The Future of Multi-Source Data Analysis
We believe that multi-source data analysis will become increasingly pervasive in the future, due to:
- the expansion of networking and connectivity – allowing data collection from more sources
- increasing ease and lower cost of data collection, storage and manipulation
- increased role of machine learning and automation in decision-making. This is particularly relevant for multi-source data. Currently (in certain industries), human beings rather than computers tend to make complex decisions that rely on a subjective weighing of evidence from multiple sources. For instance, a UX designer will consider digital analytics, market research, and A/B testing while creating a user-centered design. In the future (and even now) this array of multi-source data with diverse dimensions and different analytical requirements will be combined into a single easy-to-use decision-making model.
- growing dependence on simulation versus physical experimentation. Simulation frequently relies on multi-source data
- the expansion of Geographic Information Systems, which rely on the analysis of spatial data from multiple sources
- increased use of sensors and sensor algorithms to track multi-source data, generate alarm signals, and make predictions
- across the board, as data analysis capabilities evolve, a higher threshold for accuracy and a lower tolerance for risk, especially in more established data analysis applications
- increased investment in data technologies and methods
As reliance on data grows across activities and users in both business and personal spheres, technology and analytical methods will be fashioned particularly towards the rapid, continuous combination and analysis of multi-source data. In particular we believe that entrepreneurs and new technologies will expand upon the following offerings:
- Multi-source data visualization
- Enterprise-level automation solutions for decision-making based on multi-source data
- Information systems focused on multi-source data integration
- An information systems focus on intra-sector, multi-source information-sharing between actors in sectors such as: private business, health, research, and government
- A more established set of standardized algorithms for cleaning, integrating, and fusing multi-source data
- Continued and expanded offering of big multi-source data integration and cloud storage (e.g. Hadoop)
Throughout the literature on multi-source data analysis, we have encountered common challenges, regardless of analytical application. Some of these challenges are:
- Data integration: for heterogeneous, dynamic, distributed large data. Heterogeneity can be defined in different ways: different dimensions, file formats, etc.
- Understanding large multi-source data sets: collecting dynamic data from various sensors and satellites can create an enormous data collection. This data collection can be quite complex and challenging to understand. In addition, running a model can be computationally challenging. Decisions that involve pruning the data-sets or reducing dimensionality require further investigation.
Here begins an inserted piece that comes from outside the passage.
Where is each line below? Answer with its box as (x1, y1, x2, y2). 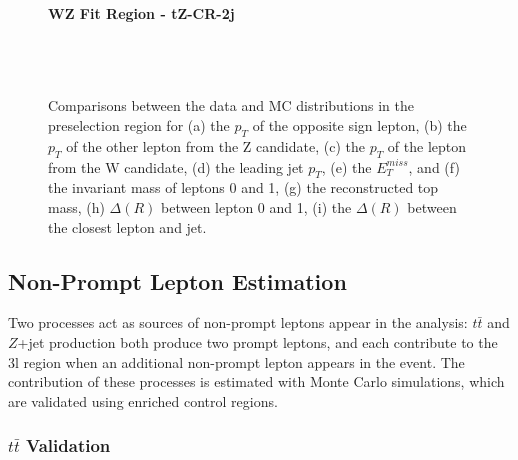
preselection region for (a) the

- Fusion: Empirical observation of appropriate scenarios for “early” or “late” fusion
- Measurement of model performance: Models don’t always benefit from the addition of data from new sources.
- Data visualization: Difficulty of visualizing heterogeneous, massive data.
Conclusions:
While reading research papers, we have observed that commonly used data mining methods are applied in multi-source data analysis in novel, experimental ways. We believe that, beyond its effect on prompting technology advancements, the increasing interest in multi-source data analysis will lead to a generation of new or altered data mining algorithms.